URI library hosting exhibit on Jamestown sanitarium that used electricity to treat maladies

URI library hosting exhibit on Jamestown sanitarium
that used electricity to treat maladies
Runs through October

KINGSTON, R.I. – October 2, 2001 – The University of Rhode Island Library will host throughout this month an exhibit on an electropathic sanitarium that operated in Jamestown from 1900 through 1944.

The result of nine years of research by Jamestown resident Sue Maden, a retired librarian and nurse, the exhibit is titled “The Dr. Bates Sanitarium in Jamestown, R.I. and the Family Who Ran It, 1900-1944.

The exhibit, which opened this week, is funded by the Rhode Island Committee for the Humanities. A reception will be held on Thursday, Oct. 11 in the Galanti Lounge of the library. It is free and open to the public.

Maden was invited to bring her exhibit to URI by Janet Hirsch, nursing professor emerita, and Margaret Keefe, an associate professor at the URI library.

“This is a wonderful research project that should interest those in engineering, library sciences, nursing and history,” Hirsch said.

“This is the uncovering of something local that hasn’t received a lot of attention,” Maden said.

“We have a goal here at the URI library to find information on the common man in Rhode Island,” Keefe said. “This exhibit is all about the common man.”

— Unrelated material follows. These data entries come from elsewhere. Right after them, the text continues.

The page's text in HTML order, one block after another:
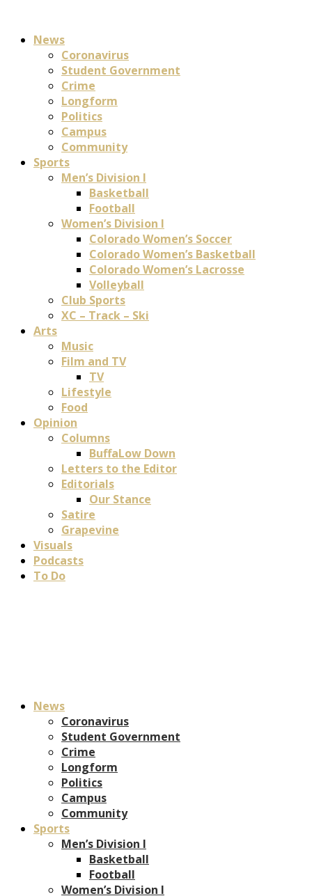
News
Coronavirus
Student Government
Crime
Longform
Politics
Campus
Community
Sports
Men’s Division I
Basketball
Football
Women’s Division I
Colorado Women’s Soccer
Colorado Women’s Basketball
Colorado Women’s Lacrosse
Volleyball
Club Sports
XC – Track – Ski
Arts
Music
Film and TV
TV
Lifestyle
Food
Opinion
Columns
BuffaLow Down
Letters to the Editor
Editorials
Our Stance
Satire
Grapevine
Visuals
Podcasts
To Do
News
Coronavirus
Student Government
Crime
Longform
Politics
Campus
Community
Sports
Men’s Division I
Basketball
Football
Women’s Division I

Called Maplewood, the Bates Sanitarium was opened and run by William Lincoln Bates, a man orphaned when he was 6 and who at 17 was sentenced to the Providence Reform School. He never did attend medical school, but instead earned a certificate from the Philadelphia Electropathic Institute.

“He was intelligent and resourceful, and he had a magical view of electricity,” Maden said.
A newspaper ad touting the benefits of the sanitarium said, “For mental and nervous diseases; convalescents and those requiring change of environment. Cases of alcoholic or narcotic drug addition received when sent by a physician.”

Another announcement said: “Medical Electricity! Static, Faradic and Galvanic Electricity used in the treatment of all Spinal and Nervous Ailments, Also, Stomach, Liver, Kidney and Lung Diseases treated by Dr. William Bates, Specialist in Electricity.”

The exhibit at URI, housed on the first floor adjacent to the circulation desk, features nine panels with 123 images, two exhibit cases with medical and family memorabilia and notebooks with detailed sanitarium and Bates family history. The exhibit is free and open to the public when the library is open—Monday through Thursday, 8 a.m. to midnight; Friday, 8 a.m. to 6 p.m.; Saturday, 10 a.m. to 6 p.m. and Sunday, 1 p.m. to midnight.